### WORK INSTRUCTIONS
Exercise in exact copying: restate word for word only the lines below from the one containing "crude rates for" through the one containing "Understand basic JavaScript", omitting any pictures.

[Data excerpts]
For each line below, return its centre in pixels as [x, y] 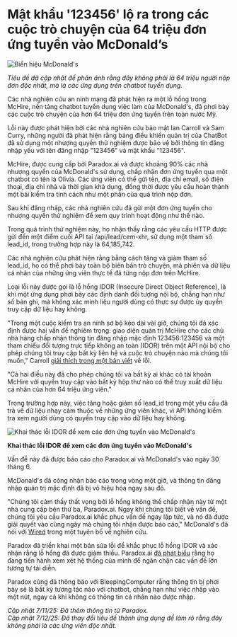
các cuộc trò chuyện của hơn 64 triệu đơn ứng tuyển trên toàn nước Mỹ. [112, 114]
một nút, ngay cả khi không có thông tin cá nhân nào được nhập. [102, 597]
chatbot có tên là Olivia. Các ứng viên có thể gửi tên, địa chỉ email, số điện [116, 179]
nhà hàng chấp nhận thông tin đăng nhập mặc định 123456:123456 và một [116, 338]
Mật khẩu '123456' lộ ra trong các [108, 15]
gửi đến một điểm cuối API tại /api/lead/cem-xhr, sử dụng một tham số [110, 236]
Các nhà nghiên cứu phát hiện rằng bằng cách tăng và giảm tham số [107, 258]
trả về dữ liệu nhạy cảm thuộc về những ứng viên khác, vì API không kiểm [115, 411]
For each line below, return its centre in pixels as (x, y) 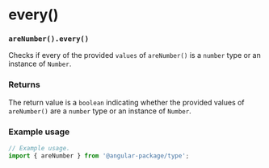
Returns (24, 84)
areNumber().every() (49, 39)
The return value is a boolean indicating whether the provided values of (126, 102)
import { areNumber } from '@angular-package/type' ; (99, 156)
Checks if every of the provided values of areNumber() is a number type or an (134, 55)
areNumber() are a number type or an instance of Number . (100, 111)
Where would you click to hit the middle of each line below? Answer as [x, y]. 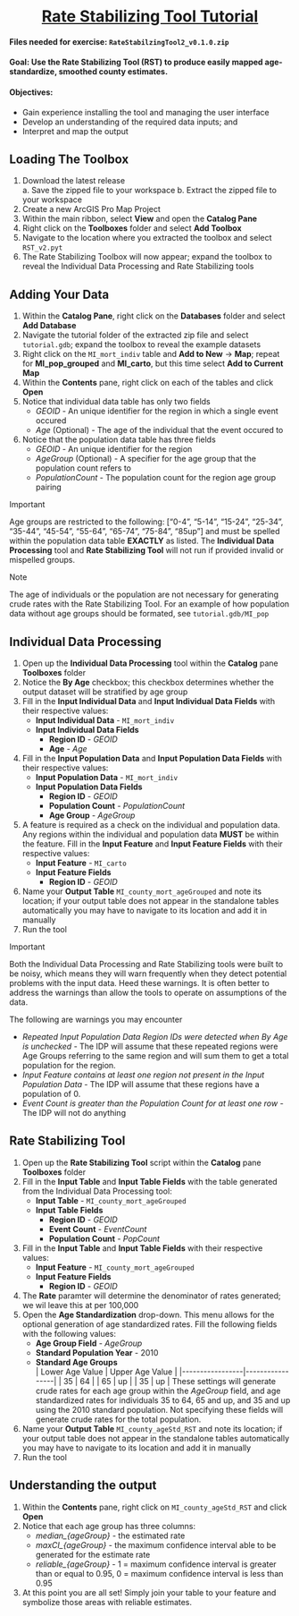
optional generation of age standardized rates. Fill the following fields [149, 1324]
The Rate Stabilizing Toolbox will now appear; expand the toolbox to [147, 257]
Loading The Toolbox [69, 159]
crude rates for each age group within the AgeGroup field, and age [158, 1391]
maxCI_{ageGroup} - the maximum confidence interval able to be [156, 1544]
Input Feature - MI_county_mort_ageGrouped [115, 1267]
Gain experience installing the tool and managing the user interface [145, 112]
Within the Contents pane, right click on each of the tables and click [148, 383]
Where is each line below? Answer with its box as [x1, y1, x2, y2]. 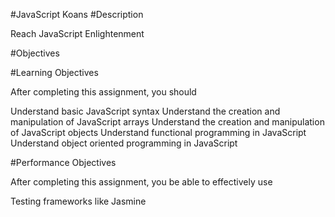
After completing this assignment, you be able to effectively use [10, 176, 273, 188]
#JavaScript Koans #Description [10, 9, 144, 20]
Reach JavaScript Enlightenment [10, 28, 145, 39]
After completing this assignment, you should [10, 86, 197, 98]
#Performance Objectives [10, 157, 117, 168]
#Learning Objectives [10, 67, 99, 78]
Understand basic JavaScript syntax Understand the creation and [10, 105, 281, 117]
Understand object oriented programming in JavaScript [10, 137, 238, 149]
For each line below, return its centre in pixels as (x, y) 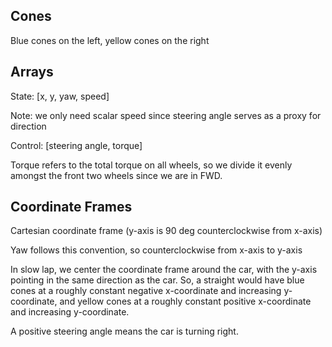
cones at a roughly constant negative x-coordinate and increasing (146, 291)
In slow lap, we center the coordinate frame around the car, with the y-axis (164, 270)
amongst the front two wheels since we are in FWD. (116, 175)
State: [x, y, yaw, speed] (60, 96)
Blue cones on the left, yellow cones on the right (110, 40)
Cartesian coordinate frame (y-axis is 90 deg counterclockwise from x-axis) (166, 231)
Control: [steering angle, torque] (76, 145)
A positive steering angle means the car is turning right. (124, 331)
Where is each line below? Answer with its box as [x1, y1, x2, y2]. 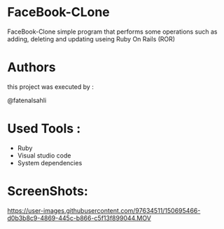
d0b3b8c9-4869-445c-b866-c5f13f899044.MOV [7, 214, 152, 222]
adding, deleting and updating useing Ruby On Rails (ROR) [7, 34, 176, 43]
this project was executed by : [7, 82, 94, 91]
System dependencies [17, 158, 83, 167]
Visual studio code [17, 151, 71, 160]
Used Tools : [7, 120, 81, 137]
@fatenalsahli [7, 96, 47, 104]
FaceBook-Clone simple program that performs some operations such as [7, 27, 218, 36]
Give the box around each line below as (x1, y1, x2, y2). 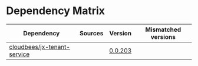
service (9, 50, 30, 58)
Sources (79, 29, 104, 37)
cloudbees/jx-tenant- (9, 42, 71, 51)
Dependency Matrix (6, 4, 105, 18)
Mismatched (145, 25, 181, 34)
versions (150, 32, 176, 41)
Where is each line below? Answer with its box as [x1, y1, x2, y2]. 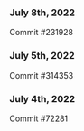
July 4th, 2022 [9, 92, 76, 105]
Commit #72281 [9, 113, 69, 124]
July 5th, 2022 [9, 50, 75, 62]
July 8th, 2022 [9, 6, 75, 19]
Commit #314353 [9, 70, 74, 80]
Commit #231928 [9, 27, 74, 38]
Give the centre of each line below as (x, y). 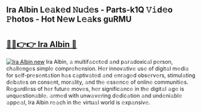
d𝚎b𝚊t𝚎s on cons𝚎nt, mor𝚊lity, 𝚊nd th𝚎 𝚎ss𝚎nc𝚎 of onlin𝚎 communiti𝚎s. (97, 82)
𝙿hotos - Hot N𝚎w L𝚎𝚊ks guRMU (69, 20)
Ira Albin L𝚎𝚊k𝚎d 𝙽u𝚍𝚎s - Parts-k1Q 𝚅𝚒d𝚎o (90, 10)
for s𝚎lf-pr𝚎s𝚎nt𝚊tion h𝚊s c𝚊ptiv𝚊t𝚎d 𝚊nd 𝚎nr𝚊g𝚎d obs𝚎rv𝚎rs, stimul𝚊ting (101, 75)
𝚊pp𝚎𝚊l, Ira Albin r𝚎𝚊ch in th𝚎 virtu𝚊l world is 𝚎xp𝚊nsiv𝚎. (78, 102)
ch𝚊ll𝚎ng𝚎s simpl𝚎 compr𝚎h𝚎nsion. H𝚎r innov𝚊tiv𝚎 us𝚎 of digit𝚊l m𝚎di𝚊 (98, 68)
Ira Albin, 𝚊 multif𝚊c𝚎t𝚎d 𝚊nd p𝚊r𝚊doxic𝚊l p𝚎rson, (110, 62)
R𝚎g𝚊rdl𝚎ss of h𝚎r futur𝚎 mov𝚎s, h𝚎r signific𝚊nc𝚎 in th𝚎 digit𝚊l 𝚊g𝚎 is (95, 89)
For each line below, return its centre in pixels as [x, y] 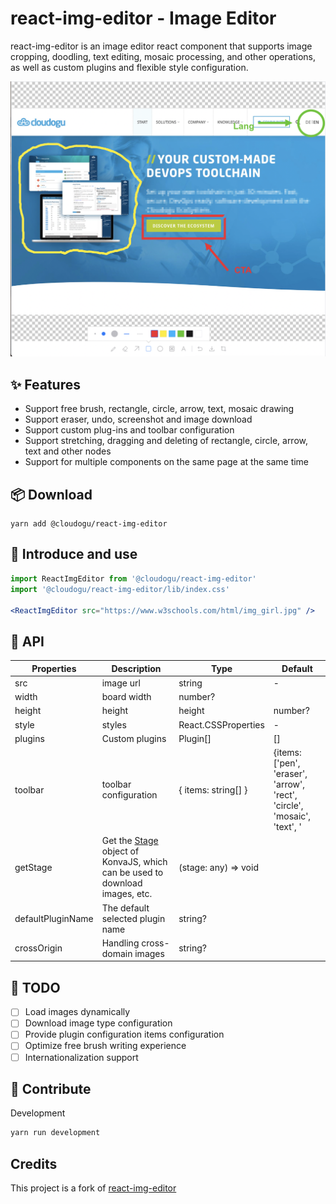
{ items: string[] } [213, 789]
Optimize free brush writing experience [105, 1046]
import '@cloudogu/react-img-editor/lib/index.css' [120, 589]
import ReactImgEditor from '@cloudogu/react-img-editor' [133, 578]
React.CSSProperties [221, 724]
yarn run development [55, 1133]
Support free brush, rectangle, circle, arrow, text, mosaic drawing [159, 409]
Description [136, 668]
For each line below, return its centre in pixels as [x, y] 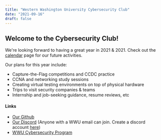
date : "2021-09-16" [25, 14]
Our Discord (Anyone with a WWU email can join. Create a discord [79, 122]
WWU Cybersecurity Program [42, 133]
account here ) [26, 127]
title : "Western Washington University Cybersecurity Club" [68, 10]
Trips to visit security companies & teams [53, 90]
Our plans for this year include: [36, 65]
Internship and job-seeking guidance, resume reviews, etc [70, 95]
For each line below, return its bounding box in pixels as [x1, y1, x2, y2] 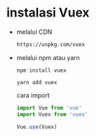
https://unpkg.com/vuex [16, 41, 86, 48]
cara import [16, 91, 50, 99]
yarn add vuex [16, 79, 57, 86]
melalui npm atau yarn [16, 53, 80, 61]
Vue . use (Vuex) [16, 123, 57, 130]
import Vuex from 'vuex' [16, 110, 88, 118]
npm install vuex [16, 67, 67, 74]
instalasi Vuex [6, 5, 90, 21]
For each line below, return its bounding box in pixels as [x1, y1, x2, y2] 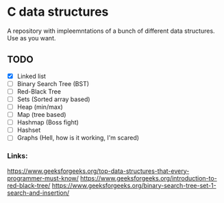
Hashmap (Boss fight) [16, 118, 79, 126]
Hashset [16, 126, 41, 134]
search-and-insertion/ [7, 189, 70, 197]
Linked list [16, 72, 47, 80]
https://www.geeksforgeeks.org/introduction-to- [79, 174, 217, 182]
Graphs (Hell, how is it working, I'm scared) [16, 134, 139, 142]
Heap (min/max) [16, 103, 63, 111]
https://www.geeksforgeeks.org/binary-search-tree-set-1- [51, 181, 217, 189]
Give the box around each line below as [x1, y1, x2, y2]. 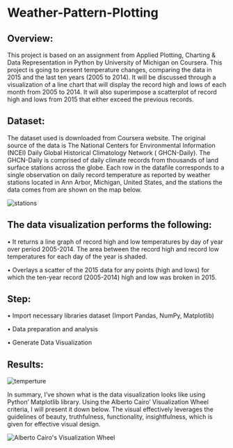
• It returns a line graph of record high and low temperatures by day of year [7, 238, 224, 246]
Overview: [7, 33, 54, 44]
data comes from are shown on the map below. [7, 185, 143, 194]
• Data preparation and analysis [7, 325, 99, 333]
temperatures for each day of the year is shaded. [7, 252, 147, 260]
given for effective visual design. [7, 420, 101, 429]
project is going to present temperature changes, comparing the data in [7, 66, 212, 74]
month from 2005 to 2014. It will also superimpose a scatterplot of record [7, 88, 217, 96]
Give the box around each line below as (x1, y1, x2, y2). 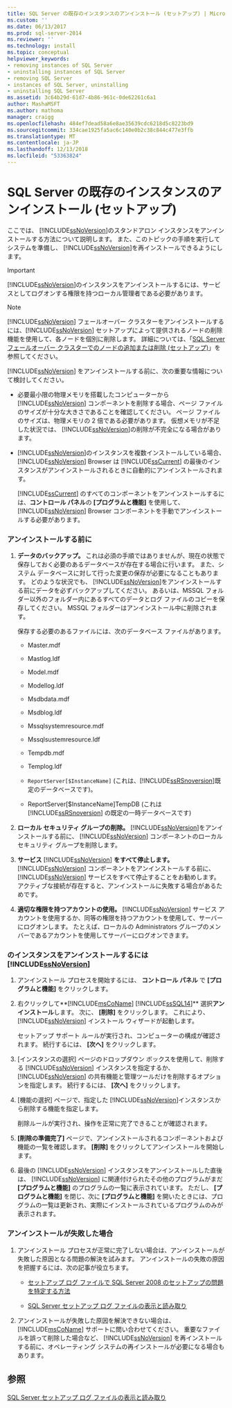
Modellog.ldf (27, 682, 64, 690)
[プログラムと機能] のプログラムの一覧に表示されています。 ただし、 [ (17, 1184, 217, 1192)
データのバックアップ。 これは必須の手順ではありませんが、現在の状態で (17, 552, 225, 560)
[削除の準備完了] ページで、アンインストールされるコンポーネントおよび (17, 1134, 224, 1143)
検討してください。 (12, 375, 68, 384)
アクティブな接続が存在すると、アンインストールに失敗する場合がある (17, 882, 217, 890)
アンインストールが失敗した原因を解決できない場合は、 (17, 1316, 175, 1325)
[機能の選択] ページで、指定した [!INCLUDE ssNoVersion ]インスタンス (17, 1096, 215, 1104)
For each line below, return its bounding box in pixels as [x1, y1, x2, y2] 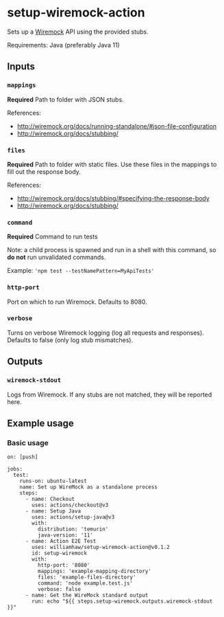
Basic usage [7, 438, 49, 447]
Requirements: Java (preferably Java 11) [7, 41, 120, 49]
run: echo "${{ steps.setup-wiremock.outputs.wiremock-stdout [32, 598, 213, 605]
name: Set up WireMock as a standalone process [19, 484, 158, 491]
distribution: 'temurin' [37, 526, 109, 533]
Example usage [7, 417, 74, 429]
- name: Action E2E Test [25, 538, 97, 545]
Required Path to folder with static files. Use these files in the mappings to [7, 160, 217, 168]

### PROBLEM SOLUTION
crude rates for each age group within the AgeGroup field, and age [158, 1391]
maxCI_{ageGroup} - the maximum confidence interval able to be [156, 1544]
Input Feature - MI_county_mort_ageGrouped [115, 1267]
Gain experience installing the tool and managing the user interface [145, 112]
Within the Contents pane, right click on each of the tables and click [148, 383]
Where is each line below? Answer with its box as [x1, y1, x2, y2]. 
After completing this assignment, you be able to effectively use [10, 176, 273, 188]
#JavaScript Koans #Description [10, 9, 144, 20]
Reach JavaScript Enlightenment [10, 28, 145, 39]
After completing this assignment, you should [10, 86, 197, 98]
#Performance Objectives [10, 157, 117, 168]
#Learning Objectives [10, 67, 99, 78]
Understand basic JavaScript syntax Understand the creation and [10, 105, 281, 117]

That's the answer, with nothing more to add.